(Dataset records)
╔══
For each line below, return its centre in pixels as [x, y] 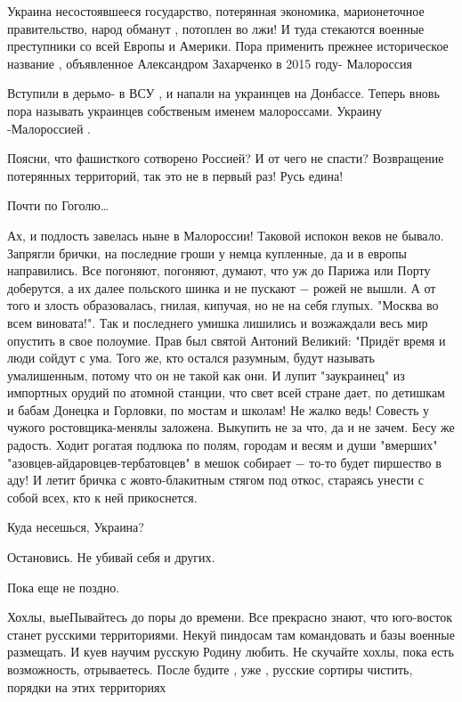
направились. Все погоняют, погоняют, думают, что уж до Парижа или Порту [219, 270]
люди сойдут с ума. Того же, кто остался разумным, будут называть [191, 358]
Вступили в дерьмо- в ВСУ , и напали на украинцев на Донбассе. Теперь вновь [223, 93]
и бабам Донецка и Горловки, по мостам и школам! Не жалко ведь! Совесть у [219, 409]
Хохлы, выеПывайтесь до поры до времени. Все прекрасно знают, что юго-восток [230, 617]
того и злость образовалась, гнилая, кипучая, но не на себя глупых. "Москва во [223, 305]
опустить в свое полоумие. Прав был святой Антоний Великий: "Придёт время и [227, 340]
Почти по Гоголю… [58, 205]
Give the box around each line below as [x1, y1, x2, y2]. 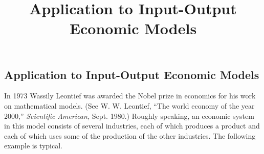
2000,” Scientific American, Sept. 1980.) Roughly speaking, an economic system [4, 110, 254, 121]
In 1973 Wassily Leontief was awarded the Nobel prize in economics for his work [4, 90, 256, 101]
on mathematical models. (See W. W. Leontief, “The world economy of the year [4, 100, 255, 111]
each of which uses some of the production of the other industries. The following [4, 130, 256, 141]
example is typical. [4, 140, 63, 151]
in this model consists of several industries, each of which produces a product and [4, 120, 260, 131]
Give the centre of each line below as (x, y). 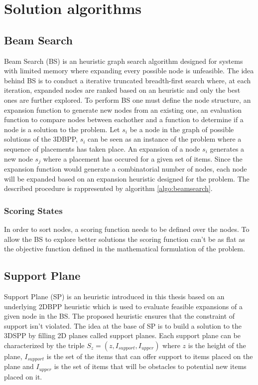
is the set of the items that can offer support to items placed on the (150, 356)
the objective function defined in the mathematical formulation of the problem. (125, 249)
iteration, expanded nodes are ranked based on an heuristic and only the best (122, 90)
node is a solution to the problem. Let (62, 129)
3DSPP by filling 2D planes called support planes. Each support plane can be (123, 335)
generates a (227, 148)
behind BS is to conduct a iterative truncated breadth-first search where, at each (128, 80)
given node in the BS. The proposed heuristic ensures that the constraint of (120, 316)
╚══
╔══
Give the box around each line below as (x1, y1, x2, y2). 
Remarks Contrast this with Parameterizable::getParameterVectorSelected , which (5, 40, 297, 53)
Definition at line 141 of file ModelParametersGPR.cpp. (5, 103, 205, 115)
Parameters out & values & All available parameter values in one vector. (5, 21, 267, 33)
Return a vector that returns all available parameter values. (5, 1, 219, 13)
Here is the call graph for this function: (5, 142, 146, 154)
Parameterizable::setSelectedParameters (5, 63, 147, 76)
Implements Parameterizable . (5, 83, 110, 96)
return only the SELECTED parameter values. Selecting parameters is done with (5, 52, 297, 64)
╚══
EXERCISE AIM — Reproduce exactly the entries above, limited to the lines from the one with "Here is the" through the one with "return only the", both included.

EXERCISE OUTPUT —
Here is the call graph for this function: (5, 142, 146, 154)
Parameterizable::setSelectedParameters (5, 63, 147, 76)
Implements Parameterizable . (5, 83, 110, 96)
return only the SELECTED parameter values. Selecting parameters is done with (5, 52, 297, 64)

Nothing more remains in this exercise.